Directions
Copy all lines below exactly as written. Leave pictures out.

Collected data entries
•••••

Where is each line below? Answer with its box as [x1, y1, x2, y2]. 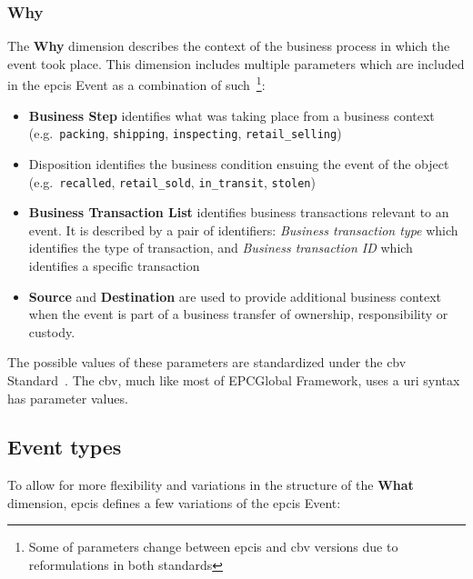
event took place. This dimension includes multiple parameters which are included [7, 54, 465, 73]
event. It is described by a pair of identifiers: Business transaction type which [28, 220, 458, 239]
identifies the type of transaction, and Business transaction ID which [28, 238, 413, 257]
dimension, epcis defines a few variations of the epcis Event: [7, 493, 341, 512]
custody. [28, 322, 75, 341]
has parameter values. [7, 388, 128, 407]
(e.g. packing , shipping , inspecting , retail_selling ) [28, 124, 342, 143]
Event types [7, 433, 122, 461]
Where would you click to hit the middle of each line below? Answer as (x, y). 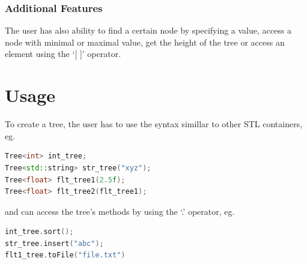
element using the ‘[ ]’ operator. (63, 54)
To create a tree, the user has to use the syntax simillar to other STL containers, (154, 124)
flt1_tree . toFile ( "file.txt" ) (65, 255)
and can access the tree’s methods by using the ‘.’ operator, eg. (120, 211)
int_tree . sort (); (39, 232)
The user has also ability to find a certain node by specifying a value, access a (148, 30)
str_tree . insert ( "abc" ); (54, 243)
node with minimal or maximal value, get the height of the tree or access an (145, 42)
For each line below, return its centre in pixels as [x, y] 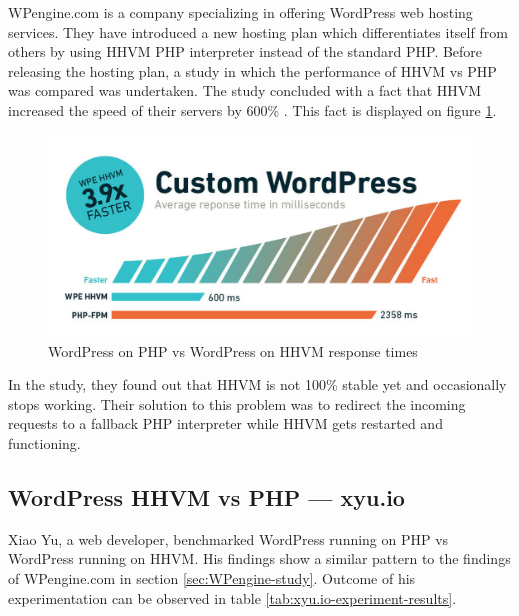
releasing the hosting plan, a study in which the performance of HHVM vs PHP [252, 70]
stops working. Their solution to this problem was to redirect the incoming [237, 403]
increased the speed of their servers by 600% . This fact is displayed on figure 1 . [252, 109]
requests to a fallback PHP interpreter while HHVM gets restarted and [225, 423]
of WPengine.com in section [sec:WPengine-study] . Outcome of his [212, 577]
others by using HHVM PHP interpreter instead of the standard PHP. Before [245, 51]
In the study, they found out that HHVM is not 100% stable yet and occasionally [257, 384]
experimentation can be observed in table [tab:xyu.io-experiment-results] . [232, 597]
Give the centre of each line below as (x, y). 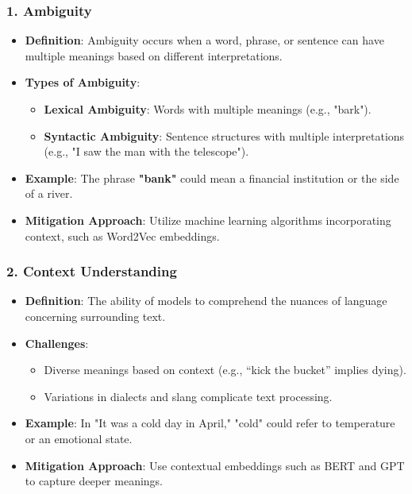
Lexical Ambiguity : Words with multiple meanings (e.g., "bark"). (208, 109)
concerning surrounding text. (95, 316)
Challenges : (57, 343)
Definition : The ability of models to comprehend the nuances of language (206, 301)
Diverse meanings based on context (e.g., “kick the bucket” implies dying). (225, 370)
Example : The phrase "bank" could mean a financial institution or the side (212, 178)
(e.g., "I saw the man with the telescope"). (146, 151)
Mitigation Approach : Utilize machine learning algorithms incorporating (208, 220)
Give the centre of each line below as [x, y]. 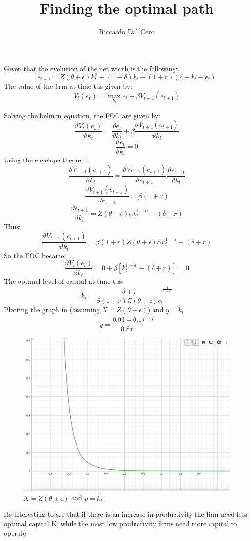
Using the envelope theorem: [46, 160]
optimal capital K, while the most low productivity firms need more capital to [121, 523]
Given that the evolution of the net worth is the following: [91, 68]
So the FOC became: [35, 255]
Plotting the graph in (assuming [52, 310]
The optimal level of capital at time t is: [64, 281]
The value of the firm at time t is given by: [68, 86]
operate [15, 533]
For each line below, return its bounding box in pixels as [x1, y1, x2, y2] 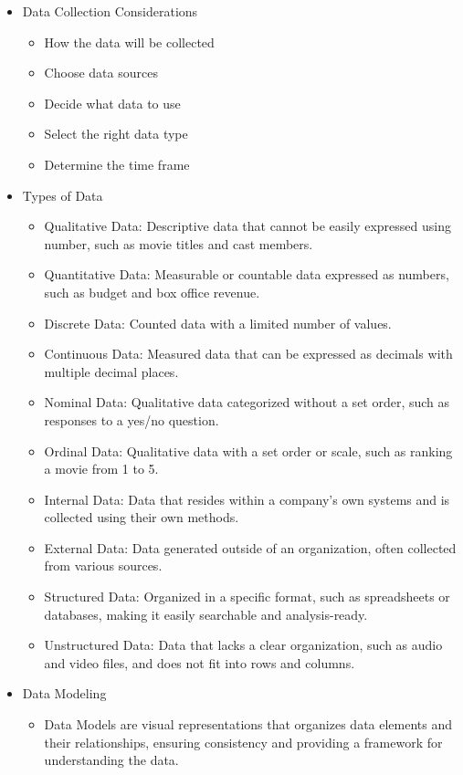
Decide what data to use [44, 93, 181, 112]
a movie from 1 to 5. [44, 459, 159, 478]
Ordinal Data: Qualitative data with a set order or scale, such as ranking [44, 441, 453, 460]
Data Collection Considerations [22, 2, 198, 20]
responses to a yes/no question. [44, 410, 219, 429]
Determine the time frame [44, 154, 190, 173]
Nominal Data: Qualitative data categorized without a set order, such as [44, 393, 450, 412]
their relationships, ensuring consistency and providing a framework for [44, 732, 443, 751]
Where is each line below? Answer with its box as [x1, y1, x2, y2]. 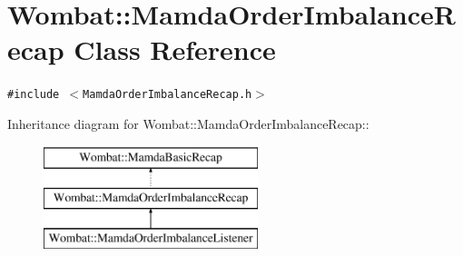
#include [7, 88, 60, 102]
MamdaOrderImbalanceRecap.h [83, 88, 252, 102]
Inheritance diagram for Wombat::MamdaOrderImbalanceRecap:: [7, 113, 369, 133]
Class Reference [74, 31, 276, 68]
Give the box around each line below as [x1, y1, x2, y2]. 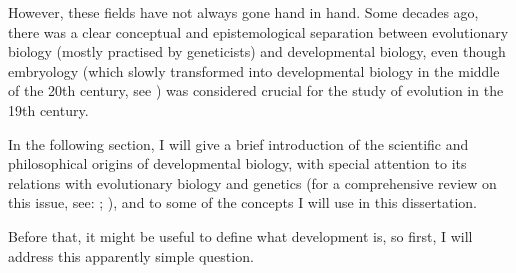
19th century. [8, 99, 89, 120]
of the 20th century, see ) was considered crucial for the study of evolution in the [8, 80, 504, 101]
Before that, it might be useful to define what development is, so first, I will [8, 225, 473, 246]
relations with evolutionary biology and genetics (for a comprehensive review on [8, 172, 497, 193]
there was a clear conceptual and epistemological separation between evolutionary [8, 21, 509, 42]
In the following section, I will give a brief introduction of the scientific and [8, 133, 469, 154]
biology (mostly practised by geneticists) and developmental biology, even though [8, 41, 506, 62]
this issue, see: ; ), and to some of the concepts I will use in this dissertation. [8, 192, 477, 213]
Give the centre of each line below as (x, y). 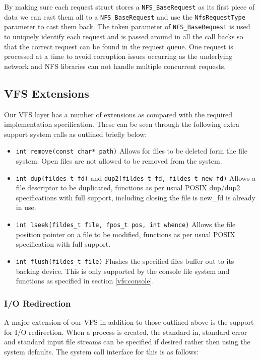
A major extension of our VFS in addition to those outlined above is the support (129, 321)
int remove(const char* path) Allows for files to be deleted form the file (132, 151)
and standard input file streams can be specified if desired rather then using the (127, 342)
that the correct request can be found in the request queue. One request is (119, 46)
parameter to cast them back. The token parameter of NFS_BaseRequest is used (127, 26)
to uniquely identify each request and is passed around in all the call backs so (124, 36)
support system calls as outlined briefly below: (76, 134)
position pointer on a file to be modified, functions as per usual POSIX (125, 234)
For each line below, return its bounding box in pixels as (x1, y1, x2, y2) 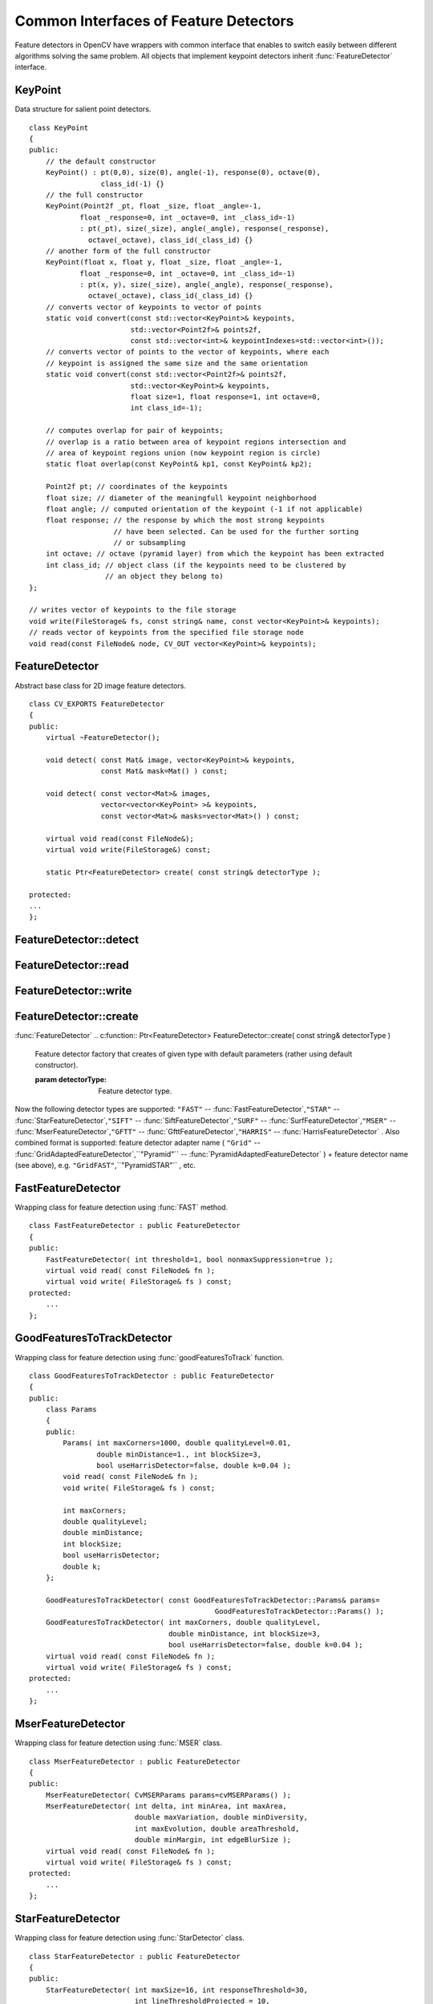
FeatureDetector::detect (14, 933, 140, 947)
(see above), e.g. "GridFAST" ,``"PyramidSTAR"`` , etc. (14, 1161, 196, 1170)
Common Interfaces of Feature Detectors (14, 12, 294, 30)
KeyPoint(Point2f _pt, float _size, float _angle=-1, (45, 201, 262, 211)
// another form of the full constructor (45, 246, 212, 256)
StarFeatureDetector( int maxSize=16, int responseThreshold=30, (45, 1985, 309, 1994)
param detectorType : (34, 1075, 107, 1085)
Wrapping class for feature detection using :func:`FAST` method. (14, 1202, 229, 1212)
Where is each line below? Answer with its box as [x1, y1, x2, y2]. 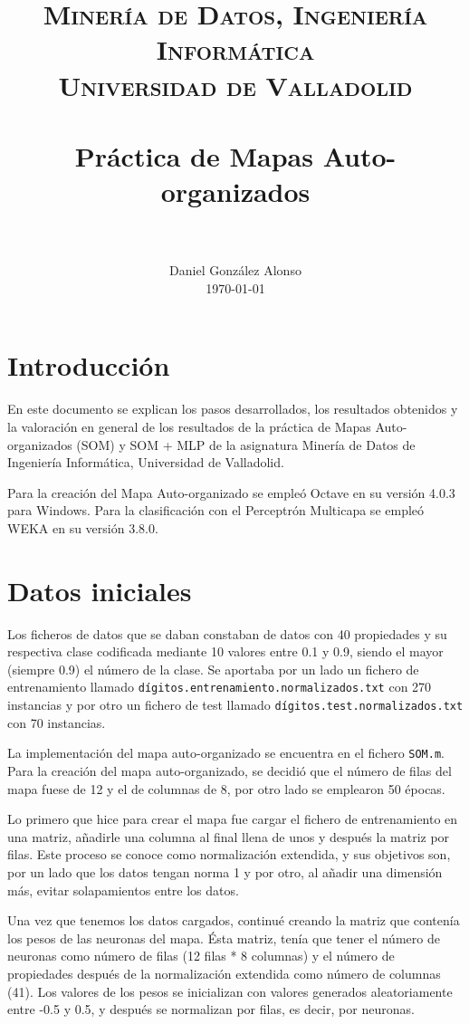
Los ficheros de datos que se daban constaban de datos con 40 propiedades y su [7, 624, 447, 643]
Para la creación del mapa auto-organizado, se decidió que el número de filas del [7, 761, 452, 780]
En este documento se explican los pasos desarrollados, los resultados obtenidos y [7, 399, 458, 418]
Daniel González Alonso [169, 261, 301, 280]
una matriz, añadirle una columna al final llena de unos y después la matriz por [7, 827, 450, 846]
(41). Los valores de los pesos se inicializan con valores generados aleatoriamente [7, 981, 453, 1000]
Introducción [7, 347, 170, 384]
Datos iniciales [7, 571, 192, 608]
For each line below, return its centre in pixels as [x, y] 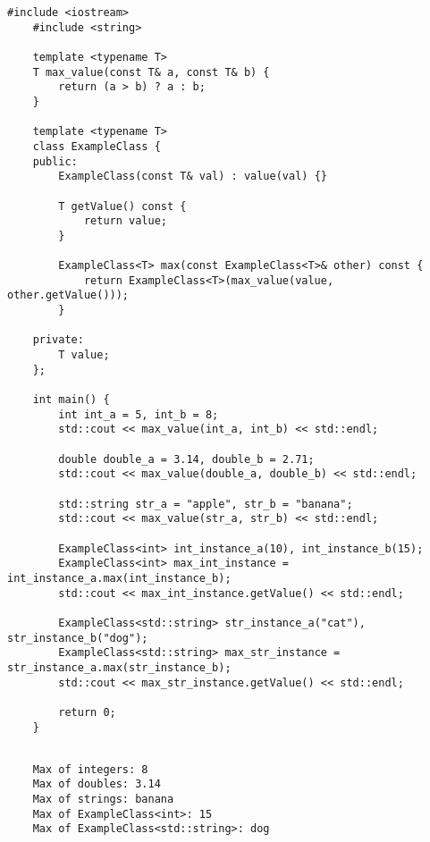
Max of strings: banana [103, 800]
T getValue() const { [122, 206]
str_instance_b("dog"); [78, 638]
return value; [125, 221]
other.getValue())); [68, 295]
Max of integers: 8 [90, 769]
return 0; [87, 712]
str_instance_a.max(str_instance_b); [119, 667]
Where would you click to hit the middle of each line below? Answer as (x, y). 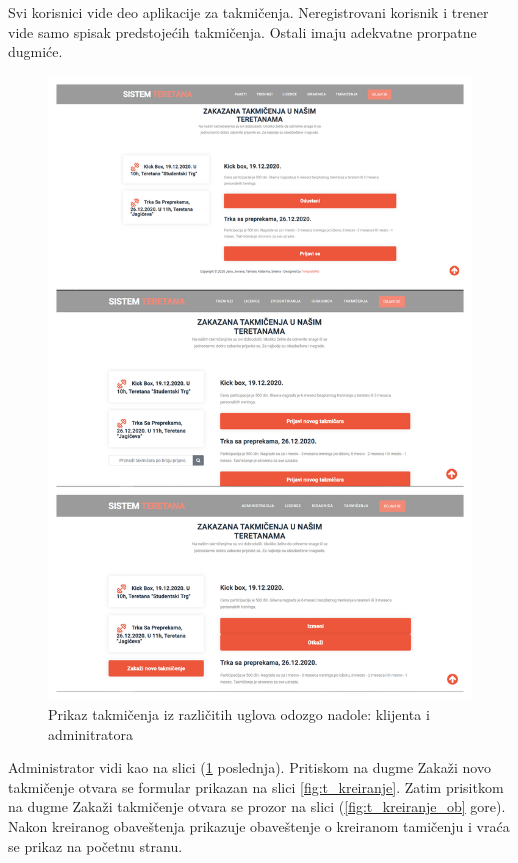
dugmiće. (35, 51)
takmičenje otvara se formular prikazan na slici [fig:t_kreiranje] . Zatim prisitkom (256, 786)
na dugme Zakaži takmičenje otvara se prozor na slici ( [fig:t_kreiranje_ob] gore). (257, 806)
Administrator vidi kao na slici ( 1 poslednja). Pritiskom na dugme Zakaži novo (249, 767)
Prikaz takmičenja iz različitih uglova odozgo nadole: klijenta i (239, 714)
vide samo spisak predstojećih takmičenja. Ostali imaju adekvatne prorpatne (242, 31)
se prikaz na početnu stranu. (95, 845)
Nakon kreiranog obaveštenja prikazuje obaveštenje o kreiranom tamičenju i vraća (259, 826)

•••••

Output below
Where is each line below? Answer with its box as [x1, y1, x2, y2]. 
event took place. This dimension includes multiple parameters which are included [7, 54, 465, 73]
event. It is described by a pair of identifiers: Business transaction type which [28, 220, 458, 239]
identifies the type of transaction, and Business transaction ID which [28, 238, 413, 257]
dimension, epcis defines a few variations of the epcis Event: [7, 493, 341, 512]
custody. [28, 322, 75, 341]
has parameter values. [7, 388, 128, 407]
(e.g. packing , shipping , inspecting , retail_selling ) [28, 124, 342, 143]
Event types [7, 433, 122, 461]
Where would you click to hit the middle of each line below? Answer as (x, y). 
element using the ‘[ ]’ operator. (63, 54)
To create a tree, the user has to use the syntax simillar to other STL containers, (154, 124)
flt1_tree . toFile ( "file.txt" ) (65, 255)
and can access the tree’s methods by using the ‘.’ operator, eg. (120, 211)
int_tree . sort (); (39, 232)
The user has also ability to find a certain node by specifying a value, access a (148, 30)
str_tree . insert ( "abc" ); (54, 243)
node with minimal or maximal value, get the height of the tree or access an (145, 42)
For each line below, return its centre in pixels as [x, y] 
releasing the hosting plan, a study in which the performance of HHVM vs PHP [252, 70]
stops working. Their solution to this problem was to redirect the incoming [237, 403]
increased the speed of their servers by 600% . This fact is displayed on figure 1 . [252, 109]
requests to a fallback PHP interpreter while HHVM gets restarted and [225, 423]
of WPengine.com in section [sec:WPengine-study] . Outcome of his [212, 577]
others by using HHVM PHP interpreter instead of the standard PHP. Before [245, 51]
In the study, they found out that HHVM is not 100% stable yet and occasionally [257, 384]
experimentation can be observed in table [tab:xyu.io-experiment-results] . [232, 597]
Give the centre of each line below as (x, y). 
Lexical Ambiguity : Words with multiple meanings (e.g., "bark"). (208, 109)
concerning surrounding text. (95, 316)
Challenges : (57, 343)
Definition : The ability of models to comprehend the nuances of language (206, 301)
Diverse meanings based on context (e.g., “kick the bucket” implies dying). (225, 370)
Example : The phrase "bank" could mean a financial institution or the side (212, 178)
(e.g., "I saw the man with the telescope"). (146, 151)
Mitigation Approach : Utilize machine learning algorithms incorporating (208, 220)
Give the centre of each line below as [x, y]. 
Using the envelope theorem: [46, 160]
optimal capital K, while the most low productivity firms need more capital to [121, 523]
Given that the evolution of the net worth is the following: [91, 68]
So the FOC became: [35, 255]
Plotting the graph in (assuming [52, 310]
The optimal level of capital at time t is: [64, 281]
The value of the firm at time t is given by: [68, 86]
operate [15, 533]
For each line below, return its bounding box in pixels as [x1, y1, x2, y2] 
Decide what data to use [44, 93, 181, 112]
a movie from 1 to 5. [44, 459, 159, 478]
Ordinal Data: Qualitative data with a set order or scale, such as ranking [44, 441, 453, 460]
Data Collection Considerations [22, 2, 198, 20]
responses to a yes/no question. [44, 410, 219, 429]
Determine the time frame [44, 154, 190, 173]
Nominal Data: Qualitative data categorized without a set order, such as [44, 393, 450, 412]
their relationships, ensuring consistency and providing a framework for [44, 732, 443, 751]
Where is each line below? Answer with its box as [x1, y1, x2, y2]. 
#include [7, 88, 60, 102]
MamdaOrderImbalanceRecap.h [83, 88, 252, 102]
Inheritance diagram for Wombat::MamdaOrderImbalanceRecap:: [7, 113, 369, 133]
Class Reference [74, 31, 276, 68]
Give the box around each line below as [x1, y1, x2, y2]. 
19th century. [8, 99, 89, 120]
of the 20th century, see ) was considered crucial for the study of evolution in the [8, 80, 504, 101]
Before that, it might be useful to define what development is, so first, I will [8, 225, 473, 246]
relations with evolutionary biology and genetics (for a comprehensive review on [8, 172, 497, 193]
there was a clear conceptual and epistemological separation between evolutionary [8, 21, 509, 42]
In the following section, I will give a brief introduction of the scientific and [8, 133, 469, 154]
biology (mostly practised by geneticists) and developmental biology, even though [8, 41, 506, 62]
this issue, see: ; ), and to some of the concepts I will use in this dissertation. [8, 192, 477, 213]
Give the centre of each line below as (x, y). 
A major extension of our VFS in addition to those outlined above is the support (129, 321)
int remove(const char* path) Allows for files to be deleted form the file (132, 151)
and standard input file streams can be specified if desired rather then using the (127, 342)
that the correct request can be found in the request queue. One request is (119, 46)
parameter to cast them back. The token parameter of NFS_BaseRequest is used (127, 26)
to uniquely identify each request and is passed around in all the call backs so (124, 36)
support system calls as outlined briefly below: (76, 134)
position pointer on a file to be modified, functions as per usual POSIX (125, 234)
For each line below, return its bounding box in pixels as (x1, y1, x2, y2) 
FeatureDetector::detect (14, 933, 140, 947)
(see above), e.g. "GridFAST" ,``"PyramidSTAR"`` , etc. (14, 1161, 196, 1170)
Common Interfaces of Feature Detectors (14, 12, 294, 30)
KeyPoint(Point2f _pt, float _size, float _angle=-1, (45, 201, 262, 211)
// another form of the full constructor (45, 246, 212, 256)
StarFeatureDetector( int maxSize=16, int responseThreshold=30, (45, 1985, 309, 1994)
param detectorType : (34, 1075, 107, 1085)
Wrapping class for feature detection using :func:`FAST` method. (14, 1202, 229, 1212)
Where is each line below? Answer with its box as [x1, y1, x2, y2]. 
Los ficheros de datos que se daban constaban de datos con 40 propiedades y su [7, 624, 447, 643]
Para la creación del mapa auto-organizado, se decidió que el número de filas del [7, 761, 452, 780]
En este documento se explican los pasos desarrollados, los resultados obtenidos y [7, 399, 458, 418]
Daniel González Alonso [169, 261, 301, 280]
una matriz, añadirle una columna al final llena de unos y después la matriz por [7, 827, 450, 846]
(41). Los valores de los pesos se inicializan con valores generados aleatoriamente [7, 981, 453, 1000]
Introducción [7, 347, 170, 384]
Datos iniciales [7, 571, 192, 608]
For each line below, return its centre in pixels as [x, y] 
Max of strings: banana [103, 800]
T getValue() const { [122, 206]
str_instance_b("dog"); [78, 638]
return value; [125, 221]
other.getValue())); [68, 295]
Max of integers: 8 [90, 769]
return 0; [87, 712]
str_instance_a.max(str_instance_b); [119, 667]
Where would you click to hit the middle of each line below? Answer as (x, y). 
dugmiće. (35, 51)
takmičenje otvara se formular prikazan na slici [fig:t_kreiranje] . Zatim prisitkom (256, 786)
na dugme Zakaži takmičenje otvara se prozor na slici ( [fig:t_kreiranje_ob] gore). (257, 806)
Administrator vidi kao na slici ( 1 poslednja). Pritiskom na dugme Zakaži novo (249, 767)
Prikaz takmičenja iz različitih uglova odozgo nadole: klijenta i (239, 714)
vide samo spisak predstojećih takmičenja. Ostali imaju adekvatne prorpatne (242, 31)
se prikaz na početnu stranu. (95, 845)
Nakon kreiranog obaveštenja prikazuje obaveštenje o kreiranom tamičenju i vraća (259, 826)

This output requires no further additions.